Sheriff’s Office SWAT leaders presented a detailed list of equipment shortfalls and a budget request to county commissioners during the FY2026 budget workshop, describing expired ballistic protection, incompatible communications gear and shortages in less‑lethal munitions and training ammunition. Lieutenant Schafer (Sheriff’s Office) and other SWAT staff asked the court to consider a $50,000 county contribution this year to start replacing critical items; their full equipment list totaled about $200,001.25 as presented.
Lieutenant Schafer told the court that some ballistic helmets and plates in use exceed a five‑year warranty window and that the Federal Bureau of Investigation recently advised the department that one of the contractors used for helmets had supplied equipment that was manufactured outside the advertised specifications. “Ballistic items are only warrantied for 5 years,” Lieutenant Schafer said, and older plates or helmets may not provide advertised protection.

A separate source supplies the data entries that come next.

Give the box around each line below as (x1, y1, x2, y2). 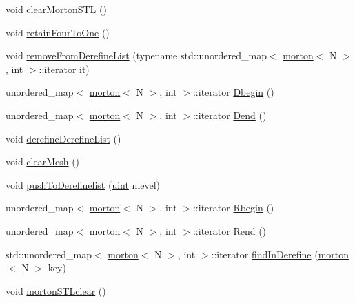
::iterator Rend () (192, 223, 267, 238)
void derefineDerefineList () (6, 131, 121, 145)
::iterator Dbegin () (192, 85, 274, 99)
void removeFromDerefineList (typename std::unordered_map (6, 48, 267, 63)
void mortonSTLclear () (6, 283, 106, 297)
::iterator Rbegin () (192, 200, 274, 215)
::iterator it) (39, 61, 90, 76)
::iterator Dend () (192, 107, 267, 122)
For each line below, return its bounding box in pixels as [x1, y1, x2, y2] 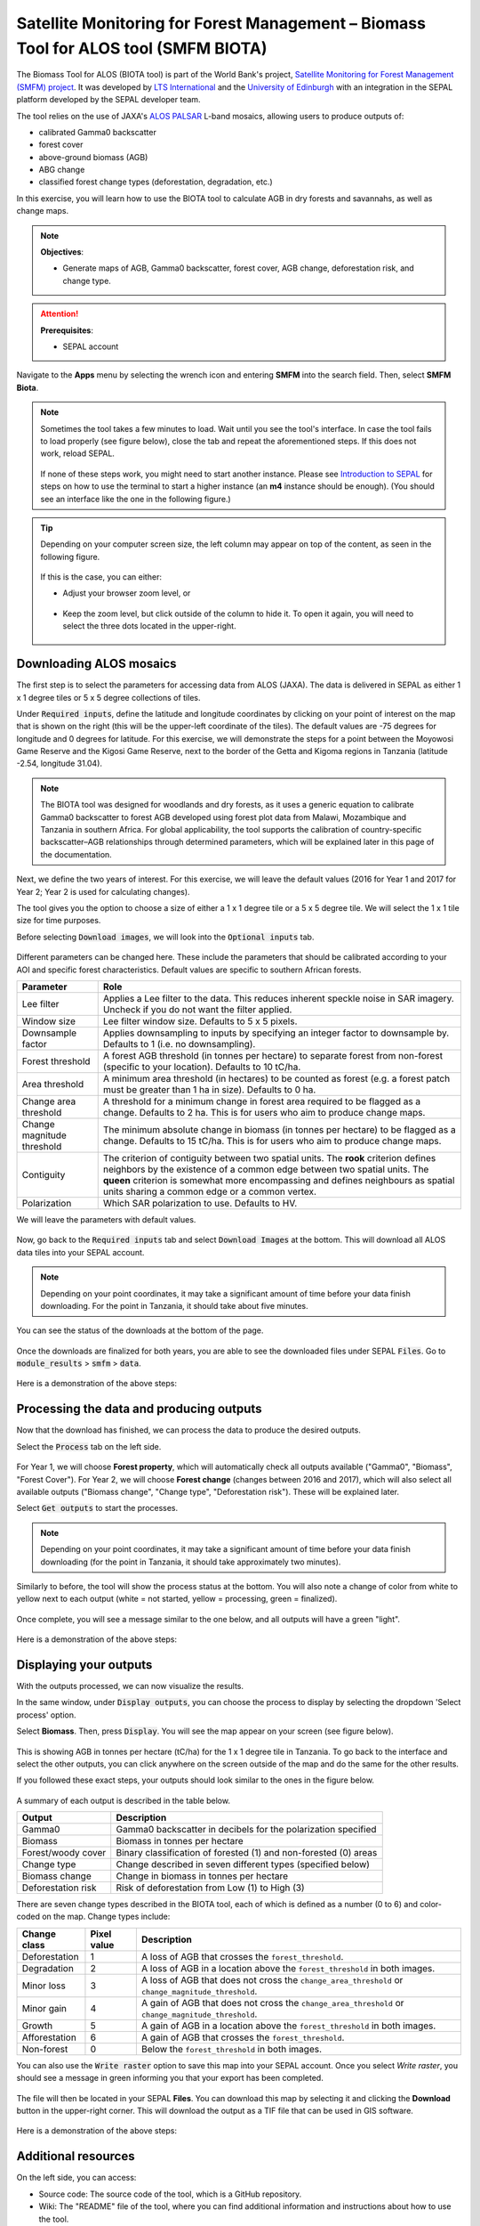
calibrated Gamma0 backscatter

SWAT leaders described practical problems with current masks and communications: filters for the masks cannot be kept attached while the mask is in the pouch, slowing donning in a tactical entry; legacy gas masks lack voice amplifiers; and older headset kits are worn, incompatible with newer county radios and difficult to use with gas masks and helmets. They recommended replacing tactical radios/headsets with in‑ear systems that integrate noise cancellation and remote push‑to‑talk capability to protect hearing and preserve communications when firearms are discharged.
The SWAT presentation listed many equipment needs and shortfalls, including (items and counts as reported): rifle‑rated body armor and helmets past warranty; tactical gas masks (m‑50 style); noise‑cancelling tactical headsets and in‑ear comms; weapon‑mounted lights and standardized holsters; individual first‑aid kits (6 of 15 team members currently equipped); outfitting for rifles and five additional rifles; additional less‑lethal launchers and rounds (40mm), reloads and diversionary devices (flashbangs) and replenishment of expiring CS grenades. Staff said they currently had three 40mm long‑range less lethal launchers, one less‑lethal full‑gauge shotgun, four legacy X26 Tasers (with scarce replacement batteries/cartridges) and two non‑expired CS grenades (plus older expired munitions).

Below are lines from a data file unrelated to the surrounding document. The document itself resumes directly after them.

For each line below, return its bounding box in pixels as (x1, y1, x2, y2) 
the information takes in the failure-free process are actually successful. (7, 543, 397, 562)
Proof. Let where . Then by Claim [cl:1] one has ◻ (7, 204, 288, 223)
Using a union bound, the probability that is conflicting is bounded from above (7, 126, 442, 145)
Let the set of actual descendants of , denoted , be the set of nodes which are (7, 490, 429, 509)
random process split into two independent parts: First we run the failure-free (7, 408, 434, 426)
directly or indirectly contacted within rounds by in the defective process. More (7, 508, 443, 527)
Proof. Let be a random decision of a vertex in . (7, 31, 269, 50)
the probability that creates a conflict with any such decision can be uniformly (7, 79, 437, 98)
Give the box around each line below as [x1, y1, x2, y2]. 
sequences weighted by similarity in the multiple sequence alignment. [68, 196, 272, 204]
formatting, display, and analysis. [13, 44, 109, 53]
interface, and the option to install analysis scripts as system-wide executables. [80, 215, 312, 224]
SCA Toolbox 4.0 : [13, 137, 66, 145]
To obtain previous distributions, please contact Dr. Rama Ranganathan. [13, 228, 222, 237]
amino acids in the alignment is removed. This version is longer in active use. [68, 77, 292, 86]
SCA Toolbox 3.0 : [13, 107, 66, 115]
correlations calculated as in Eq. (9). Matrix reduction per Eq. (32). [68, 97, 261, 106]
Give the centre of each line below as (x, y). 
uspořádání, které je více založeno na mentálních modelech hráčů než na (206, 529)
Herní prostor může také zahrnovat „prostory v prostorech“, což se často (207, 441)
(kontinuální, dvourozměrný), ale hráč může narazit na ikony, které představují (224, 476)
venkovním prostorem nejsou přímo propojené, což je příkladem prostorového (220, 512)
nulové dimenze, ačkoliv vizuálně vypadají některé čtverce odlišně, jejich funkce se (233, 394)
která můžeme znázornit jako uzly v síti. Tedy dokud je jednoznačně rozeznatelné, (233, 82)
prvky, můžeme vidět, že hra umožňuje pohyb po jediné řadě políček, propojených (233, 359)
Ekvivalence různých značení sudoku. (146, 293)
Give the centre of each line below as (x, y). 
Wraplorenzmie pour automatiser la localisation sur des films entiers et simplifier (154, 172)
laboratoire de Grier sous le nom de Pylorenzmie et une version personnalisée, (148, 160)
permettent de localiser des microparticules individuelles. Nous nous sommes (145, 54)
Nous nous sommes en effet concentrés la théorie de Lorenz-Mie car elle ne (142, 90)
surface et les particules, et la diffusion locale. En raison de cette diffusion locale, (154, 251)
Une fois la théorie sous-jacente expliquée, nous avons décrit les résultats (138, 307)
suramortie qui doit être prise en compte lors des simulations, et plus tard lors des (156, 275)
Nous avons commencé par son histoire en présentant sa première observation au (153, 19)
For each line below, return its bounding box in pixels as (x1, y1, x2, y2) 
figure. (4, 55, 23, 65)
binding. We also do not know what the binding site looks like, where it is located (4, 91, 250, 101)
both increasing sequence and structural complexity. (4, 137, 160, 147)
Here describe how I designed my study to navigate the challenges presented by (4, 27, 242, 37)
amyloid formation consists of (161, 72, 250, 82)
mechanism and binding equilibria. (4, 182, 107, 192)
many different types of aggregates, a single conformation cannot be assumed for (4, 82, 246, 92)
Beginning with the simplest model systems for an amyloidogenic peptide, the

On training and sustainment, the team asked for a running stock of diversionary device reloads (they requested a target of ~50 reloads because procurement lead times can approach six months) and requested training ammunition to allow each SWAT operator to shoot roughly 100 rounds per month to maintain proficiency. The presentation included a best‑practice checklist mapped to a national tactical standard and color‑coded items the department has (green), partially has (yellow) or lacks (red).
Captain Cruz and other sheriff’s staff said the team is part‑time and routinely draws officers from patrol and other duties, so equipment redundancy is necessary to ensure gear is on scene even when individual operators are off‑duty. The SWAT leaders said they would pursue grants to reduce county costs and that the sheriff’s office has grant writers working to close the gap if the court can provide an initial investment.
Why it matters: SWAT teams respond to high‑risk situations (hostage/barricade/rescue and active‑shooter incidents). SWAT presenters framed the request as a matter of officer and public safety and asked the court to prioritize replacement of expired ballistic protections and communications, replenish less‑lethal munitions and fund training ammunition.
No formal appropriation or vote was taken during the workshop; presenters said they would work with the sheriff’s office and grant staff on possible external funding sources and return with refined requests.